Co-Founder Accha, Yohan Andrean Suryadinata mengatakan, makanan khas India yang kaya akan rempah sangat diminati oleh pelanggan dan masyarakat Indonesia. Cita rasa makanan India hampir mirip dengan makanan khas Padang, namun kehadirannya belum dapat dinikmati secara luas, baik dari segi wilayah maupun usia.

“Jika diperhatikan, makanan khas Padang memiliki kemiripan dengan beberapa makanan khas India, misalnya kari. Tetapi, fakta bahwa makanan India belum dinikmati secara luas seperti makanan Padang walaupun memiliki kemiripan, menjadi sesuatu yang mengejutkan untuk kami,” kata Yohan.

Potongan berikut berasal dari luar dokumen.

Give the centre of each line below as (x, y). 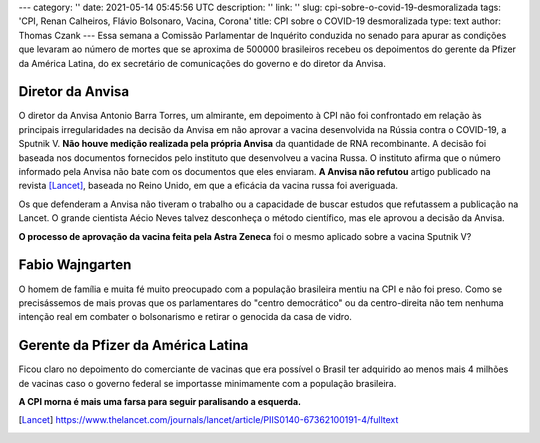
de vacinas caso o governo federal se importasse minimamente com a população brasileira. (207, 383)
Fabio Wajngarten (75, 265)
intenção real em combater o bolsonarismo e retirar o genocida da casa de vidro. (185, 317)
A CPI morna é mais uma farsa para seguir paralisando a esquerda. (160, 401)
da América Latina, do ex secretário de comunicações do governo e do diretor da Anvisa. (202, 63)

Accha juga dibangun dengan model bisnis yang mirip dengan Hangry, di mana Accha berfokus pada layanan pesan antar. Sejak 2019 sampai dengan tahun 2021, Accha telah berhasil menjual lebih dari satu juta porsi produk. “Kami percaya bahwa makanan India tidak harus mahal karena itu adalah makanan bagi setiap orang,” Yohan menambahkan.

Keberhasilan Accha tidak terlepas dari upaya dalam mengedukasi pasar Indonesia bahwa makanan India dapat dikonsumsi setiap hari, seperti makanan Jepang, Cina atau Thailand melalui penyesuaian resep dengan selera orang Indonesia.

Abraham memuji keberhasilan Accha hingga menjadi pemimpin pasar makanan India, tidak hanya didasari oleh pertumbuhan yang luar biasa. Respon yang baik dari pelanggan menjadi salah satu kunci bagi perusahaan tumbuh dan berkembang dalam ekosistem bisnis F&B.

“Sebuah brand F&B harus memiliki karakter dan kemampuan untuk memberikan apa yang dibutuhkan pelanggan, seperti halnya Accha. Kami percaya dengan proses akuisisi Accha yang sedang terjadi, hal ini akan mempercepat pencapaian tujuan bersama yaitu untuk membangun brand kami agar dapat hadir di seluruh dunia,” ujar Abraham.

Hangry dan Accha membuktikan bahwa model bisnis yang keduanya adopsi, dapat bertahan dari krisis pandemi. Hangry dan Accha percaya menggabungkan kekuatan dari kedua brand akan bermanfaat untuk mempercepat pencapaian visi bersama, yaitu menjadi brand makanan global. Keduanya juga memiliki pola pikir, nilai bisnis, dan momen serta rencana bisnis yang sama. “Kami melihat Hangry sudah siap meraih tujuannya, cocok dengan apa yang kami sajikan, dan memiliki pendiri yang baik dan termotivasi,” pungkas Yohan.